Sua empresa-mãe, Fujifilm Holdings, construiu um novo local em Holly Springs, Carolina do Norte, central para sua apresentação na J.P. Morgan em 13 de janeiro. Inaugurado em setembro de 2025, o local de Holly Springs é quase uma réplica do local Hillerød da Fujifilm, com capacidade para 320.000 litros, sendo 75% dos quais foi ocupado em grande parte por acordos de 10 anos com a Johnson & Johnson e a Regeneron, no valor de 2 e 3 bilhões de dólares, respectivamente.

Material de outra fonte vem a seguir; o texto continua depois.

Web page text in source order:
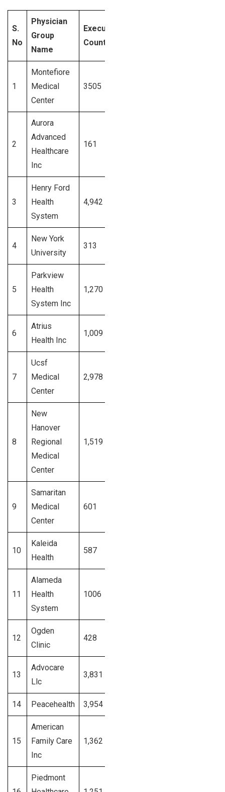
S.
No
Physician
Group
Name
Executives
Count
1
Montefiore
Medical
Center
3505
2
Aurora
Advanced
Healthcare
Inc
161
3
Henry Ford
Health
System
4,942
4
New York
University
313
5
Parkview
Health
System Inc
1,270
6
Atrius
Health Inc
1,009
7
Ucsf
Medical
Center
2,978
8
New
Hanover
Regional
Medical
Center
1,519
9
Samaritan
Medical
Center
601
10
Kaleida
Health
587
11
Alameda
Health
System
1006
12
Ogden
Clinic
428
13
Advocare
Llc
3,831
14 Peacehealth 3,954
15
American
Family Care
Inc
1,362
Piedmont
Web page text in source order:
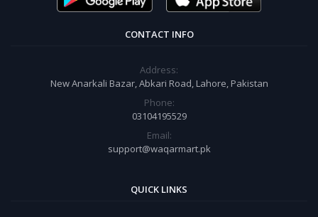
CONTACT INFO
Address:
New Anarkali Bazar, Abkari Road, Lahore, Pakistan
Phone:
03104195529
Email:
support@waqarmart.pk
QUICK LINKS

A Fujifilm vê 2026 como o ano para provar o potencial do KojoX, segundo Petersen. Oferecer as mesmas capacidades e processos em três continentes significa que a empresa pode estabelecer alta confiança com os clientes, acrescentou, com confiança em novos locais apoiada pelo histórico de seus predecessores de construção semelhante.

Petersen disse que o CDMO atualmente não tem planos para instalações adicionais nos EUA, apesar de vários acordos de grande destaque entre desenvolvedores de grandes empresas farmacêuticas e a Casa Branca para localizar a manufatura no país, mas acrescentou que existe a possibilidade de expandir os locais na Carolina do Norte e em College Station, Texas. Ele também afirmou que a Fujifilm não está considerando locais na China, apesar de seu status ascendente no setor, uma decisão motivada ao menos em parte pelos desejos dos clientes.

No geral, a Fujifilm apresentou uma visão positiva para o futuro em sua sessão no J.P Morgan. As receitas de 2026 da divisão de saúde e ciências da vida foram projetadas para atingir ¥1,2 trilhão (US$ 7,6 bilhões), ante ¥1,1 trilhão (US$ 6,9 bilhões) em 2025. No próximo ano, a empresa espera expandir as capacidades de seus grandes locais existentes na Dinamarca e nos EUA, além de abrir novas instalações de menor porte no Japão e no Reino Unido.